The concert of music heard Thursday night in the Kennedy Center Concert Hall is a tasting menu of dances, mostly in contemporary versions and arrangements. If it tread closely to the lightness of a pops program at times, the music also packed some delightful surprise punches.

Noseda spruced up the familiar opener, Johann Strauss II’s Tales from the Vienna Woods, by including the original part for solo zither. A mist of nostalgia hovered over the opening of distant horn calls, pastoral woodwinds, and a tender solo from principal cellist David Hardy. Noseda lingered sentimentally over the main slow theme, and guest musician Kurt Eckroth, seated with his zither near the podium, added a sweet, folksy touch.
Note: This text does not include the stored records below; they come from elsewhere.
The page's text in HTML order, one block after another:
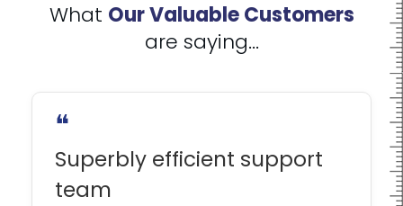
What Our Valuable Customers
are saying...
❝
Superbly efficient support
team
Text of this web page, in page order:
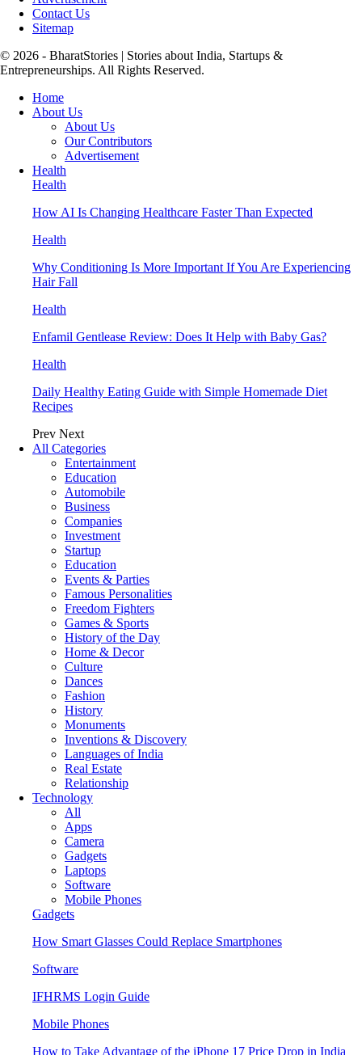
Contact Us
Sitemap
© 2026 - BharatStories | Stories about India, Startups &
Entrepreneurships. All Rights Reserved.
Home
About Us
About Us
Our Contributors
Advertisement
Health
Health
How AI Is Changing Healthcare Faster Than Expected
Health
Why Conditioning Is More Important If You Are Experiencing
Hair Fall
Health
Enfamil Gentlease Review: Does It Help with Baby Gas?
Health
Daily Healthy Eating Guide with Simple Homemade Diet
Recipes
Prev Next
All Categories
Entertainment
Education
Automobile
Business
Companies
Investment
Startup
Education
Events & Parties
Famous Personalities
Freedom Fighters
Games & Sports
History of the Day
Home & Decor
Culture
Dances
Fashion
History
Monuments
Inventions & Discovery
Languages of India
Real Estate
Relationship
Technology
All
Apps
Camera
Gadgets
Laptops
Software
Mobile Phones
Gadgets
How Smart Glasses Could Replace Smartphones
Software
IFHRMS Login Guide
Mobile Phones
How to Take Advantage of the iPhone 17 Price Drop in India
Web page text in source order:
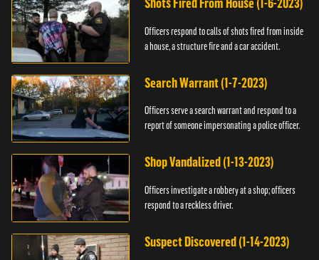
Shots Fired From House (1-6-2023)
Officers respond to calls of shots fired from inside
a house, a structure fire and a car accident.
Search Warrant (1-7-2023)
Officers serve a search warrant and respond to a
report of someone impersonating a police officer.
Shop Vandalized (1-13-2023)
Officers investigate a robbery at a shop; officers
respond to a reckless driver.
Suspect Discovered (1-14-2023)
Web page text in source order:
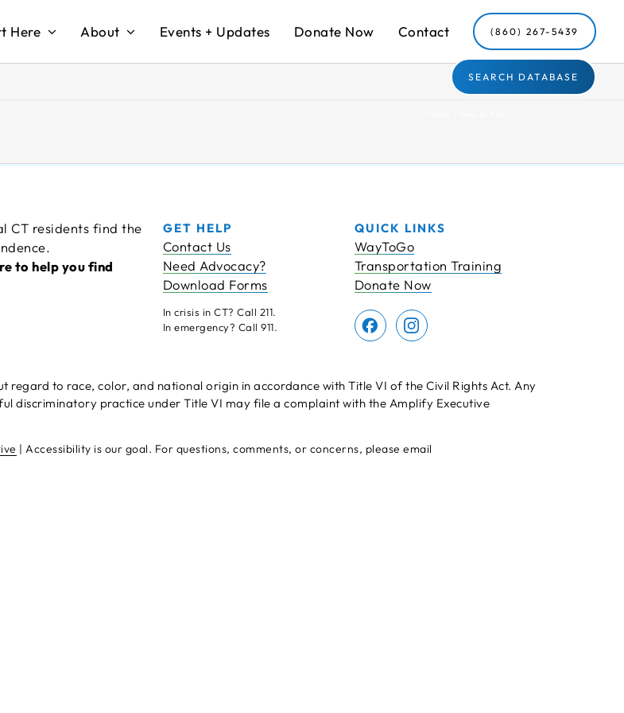
Here About Events + Updates Donate Now Contact (860) 267-5439
SEARCH DATABASE
CT residents find the
to help you find
GET HELP
Contact Us
Need Advocacy?
Download Forms
In crisis in CT? Call 211.
In emergency? Call 911.
QUICK LINKS
WayToGo
Transportation Training
Donate Now
to race, color, and national origin in accordance with Title VI of the Civil Rights Act. Any
discriminatory practice under Title VI may file a complaint with the Amplify Executive
| Accessibility is our goal. For questions, comments, or concerns, please email

The NSO strings, winnowed down to under thirty players, acquitted themselves stylishly in Ástor Piazzolla’s Four Seasons of Buenos Aires. The Argentine composer’s music loses something essential without the instrument he played, the bandoneón. Leonid Desyaknikov’s reworking of the piece into a set of violin concertos compensates by cleverly incorporating snippets from Vivaldi’s Four Seasons into a brilliant solo violin part.

The solo writing was right in the sweet spot for NSO concertmaster Nurit Bar-Josef, her throaty, electric tone enlivened by a rich vibrato. Noseda slid and leaned as he helped shape the orchestral sound around his soloist’s burnished playing. Performing all four of the pieces stretched the idea of a concert of bite-size selections a bit, as the coy references to the Vivaldi concertos get a bit tiresome.

On the second half was a series of more compact delights, starting with Florence Price’s Dances in the Canebrakes, which—like the Piazzolla piece—was being played for the first time by the NSO. The piece is not much, composed as a little piano suite in the last year of the composer’s life, but it is worth hearing in the charming orchestration by William Grant Still, a sort of souped-up Hollywood vision of Caribbean music. Noseda favored pokey, easy-going tempos, bringing out the occasional saxophone lines.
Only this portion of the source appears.